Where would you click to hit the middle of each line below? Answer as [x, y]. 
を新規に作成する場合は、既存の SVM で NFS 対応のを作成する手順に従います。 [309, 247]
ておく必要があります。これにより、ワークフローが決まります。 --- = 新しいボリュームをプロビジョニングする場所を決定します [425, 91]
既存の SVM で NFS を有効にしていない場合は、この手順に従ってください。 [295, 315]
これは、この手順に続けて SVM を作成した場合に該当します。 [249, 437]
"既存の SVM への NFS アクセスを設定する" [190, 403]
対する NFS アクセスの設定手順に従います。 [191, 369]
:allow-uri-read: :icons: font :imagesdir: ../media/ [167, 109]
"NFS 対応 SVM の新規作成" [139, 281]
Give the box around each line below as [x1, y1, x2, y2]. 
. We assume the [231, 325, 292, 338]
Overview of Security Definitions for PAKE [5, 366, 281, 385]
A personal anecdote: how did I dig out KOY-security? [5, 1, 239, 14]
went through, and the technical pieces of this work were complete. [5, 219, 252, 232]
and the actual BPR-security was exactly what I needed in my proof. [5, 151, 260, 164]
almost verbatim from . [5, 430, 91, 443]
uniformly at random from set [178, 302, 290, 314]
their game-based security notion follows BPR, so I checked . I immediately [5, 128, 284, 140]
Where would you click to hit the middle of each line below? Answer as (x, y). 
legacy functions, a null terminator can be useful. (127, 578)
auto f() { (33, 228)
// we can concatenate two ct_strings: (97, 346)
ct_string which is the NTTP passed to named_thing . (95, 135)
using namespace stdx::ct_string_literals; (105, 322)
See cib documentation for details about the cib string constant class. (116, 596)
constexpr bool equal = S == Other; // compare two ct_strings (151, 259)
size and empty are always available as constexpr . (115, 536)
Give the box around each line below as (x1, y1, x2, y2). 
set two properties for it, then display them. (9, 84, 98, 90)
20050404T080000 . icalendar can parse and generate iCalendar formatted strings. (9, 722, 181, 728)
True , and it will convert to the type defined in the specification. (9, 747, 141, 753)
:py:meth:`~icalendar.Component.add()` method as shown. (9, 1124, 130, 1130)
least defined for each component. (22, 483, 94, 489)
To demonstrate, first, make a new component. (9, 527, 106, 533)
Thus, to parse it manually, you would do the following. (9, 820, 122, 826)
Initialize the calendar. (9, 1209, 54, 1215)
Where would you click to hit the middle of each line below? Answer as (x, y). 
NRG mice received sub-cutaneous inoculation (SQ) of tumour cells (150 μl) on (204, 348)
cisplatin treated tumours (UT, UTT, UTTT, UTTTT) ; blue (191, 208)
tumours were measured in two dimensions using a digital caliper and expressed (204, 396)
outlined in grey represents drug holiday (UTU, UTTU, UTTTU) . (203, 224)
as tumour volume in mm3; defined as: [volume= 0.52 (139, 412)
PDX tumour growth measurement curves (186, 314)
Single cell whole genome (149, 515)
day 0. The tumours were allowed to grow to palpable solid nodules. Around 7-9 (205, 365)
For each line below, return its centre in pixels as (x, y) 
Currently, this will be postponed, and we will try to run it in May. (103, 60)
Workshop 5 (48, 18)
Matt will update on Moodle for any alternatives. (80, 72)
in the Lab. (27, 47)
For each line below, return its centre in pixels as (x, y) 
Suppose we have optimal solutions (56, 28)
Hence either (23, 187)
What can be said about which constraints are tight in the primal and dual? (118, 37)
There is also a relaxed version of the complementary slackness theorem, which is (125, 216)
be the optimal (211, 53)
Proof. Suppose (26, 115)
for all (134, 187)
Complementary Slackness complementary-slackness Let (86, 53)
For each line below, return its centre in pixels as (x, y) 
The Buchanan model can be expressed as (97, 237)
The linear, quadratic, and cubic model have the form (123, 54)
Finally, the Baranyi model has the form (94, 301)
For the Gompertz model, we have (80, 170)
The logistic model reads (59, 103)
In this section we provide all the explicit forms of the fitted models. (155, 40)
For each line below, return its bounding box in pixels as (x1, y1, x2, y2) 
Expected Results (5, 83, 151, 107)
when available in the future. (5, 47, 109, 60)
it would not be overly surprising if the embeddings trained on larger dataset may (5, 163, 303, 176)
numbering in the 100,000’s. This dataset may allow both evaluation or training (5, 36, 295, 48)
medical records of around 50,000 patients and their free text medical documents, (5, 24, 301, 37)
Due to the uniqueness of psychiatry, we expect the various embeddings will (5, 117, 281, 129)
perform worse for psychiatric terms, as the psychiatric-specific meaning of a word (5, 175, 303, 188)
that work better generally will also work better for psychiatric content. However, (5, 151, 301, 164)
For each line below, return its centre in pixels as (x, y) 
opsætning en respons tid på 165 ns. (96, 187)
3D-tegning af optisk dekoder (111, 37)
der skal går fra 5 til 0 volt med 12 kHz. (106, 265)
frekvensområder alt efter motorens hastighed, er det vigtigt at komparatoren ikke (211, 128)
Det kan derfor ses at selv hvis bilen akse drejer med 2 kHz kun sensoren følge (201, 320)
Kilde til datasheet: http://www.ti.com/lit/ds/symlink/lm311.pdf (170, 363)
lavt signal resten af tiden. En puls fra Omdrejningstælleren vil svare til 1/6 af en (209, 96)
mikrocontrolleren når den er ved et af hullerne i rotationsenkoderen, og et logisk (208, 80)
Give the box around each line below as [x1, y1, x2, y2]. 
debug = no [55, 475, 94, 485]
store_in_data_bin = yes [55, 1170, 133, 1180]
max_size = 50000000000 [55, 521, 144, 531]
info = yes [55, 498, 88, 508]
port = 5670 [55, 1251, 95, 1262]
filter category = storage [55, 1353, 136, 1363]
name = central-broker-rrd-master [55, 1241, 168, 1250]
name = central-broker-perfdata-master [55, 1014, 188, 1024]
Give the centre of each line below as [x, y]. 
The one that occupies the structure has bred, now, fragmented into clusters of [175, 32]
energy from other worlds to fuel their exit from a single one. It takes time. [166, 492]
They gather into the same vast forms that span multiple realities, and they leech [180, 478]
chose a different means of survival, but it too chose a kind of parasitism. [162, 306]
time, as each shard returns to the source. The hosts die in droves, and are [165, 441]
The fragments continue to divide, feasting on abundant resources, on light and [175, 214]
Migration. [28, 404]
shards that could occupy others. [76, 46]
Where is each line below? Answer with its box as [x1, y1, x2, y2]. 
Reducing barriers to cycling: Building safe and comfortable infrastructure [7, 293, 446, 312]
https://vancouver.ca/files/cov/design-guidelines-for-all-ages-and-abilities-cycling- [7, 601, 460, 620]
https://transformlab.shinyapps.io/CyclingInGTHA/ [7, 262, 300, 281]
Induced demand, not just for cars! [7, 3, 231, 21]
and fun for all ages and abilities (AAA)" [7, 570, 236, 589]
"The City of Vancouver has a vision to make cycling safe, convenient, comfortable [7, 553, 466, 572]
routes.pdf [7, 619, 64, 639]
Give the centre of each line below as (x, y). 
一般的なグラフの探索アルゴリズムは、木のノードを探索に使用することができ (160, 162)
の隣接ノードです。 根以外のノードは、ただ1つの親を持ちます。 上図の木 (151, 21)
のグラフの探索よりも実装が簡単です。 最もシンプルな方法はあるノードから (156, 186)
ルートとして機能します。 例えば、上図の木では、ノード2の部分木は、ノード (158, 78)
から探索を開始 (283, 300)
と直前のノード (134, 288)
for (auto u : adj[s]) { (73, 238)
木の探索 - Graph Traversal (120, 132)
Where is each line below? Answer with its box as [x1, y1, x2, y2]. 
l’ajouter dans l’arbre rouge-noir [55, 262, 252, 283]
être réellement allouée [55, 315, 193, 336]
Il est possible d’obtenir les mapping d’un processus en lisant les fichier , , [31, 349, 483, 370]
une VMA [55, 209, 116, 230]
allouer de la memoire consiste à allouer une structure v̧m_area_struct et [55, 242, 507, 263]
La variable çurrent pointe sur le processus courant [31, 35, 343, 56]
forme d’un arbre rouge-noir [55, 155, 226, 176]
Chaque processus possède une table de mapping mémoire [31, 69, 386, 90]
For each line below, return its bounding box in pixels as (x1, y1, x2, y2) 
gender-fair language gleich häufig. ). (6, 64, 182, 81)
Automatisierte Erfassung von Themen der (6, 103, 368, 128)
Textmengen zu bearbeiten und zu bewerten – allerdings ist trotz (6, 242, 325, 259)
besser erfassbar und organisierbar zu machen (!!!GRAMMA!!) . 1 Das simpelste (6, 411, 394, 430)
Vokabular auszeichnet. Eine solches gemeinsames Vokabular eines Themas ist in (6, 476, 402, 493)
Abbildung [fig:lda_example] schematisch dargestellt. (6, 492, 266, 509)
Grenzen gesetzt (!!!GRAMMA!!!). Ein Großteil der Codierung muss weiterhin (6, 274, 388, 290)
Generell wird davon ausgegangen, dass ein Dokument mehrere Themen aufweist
-- -- --
EXERCISE REQUIREMENTS: Only lines with the string "noir" belong in the answer; copy each of them from the listing.

EXPECTED ANSWER:
l’ajouter dans l’arbre rouge-noir [55, 262, 252, 283]
forme d’un arbre rouge-noir [55, 155, 226, 176]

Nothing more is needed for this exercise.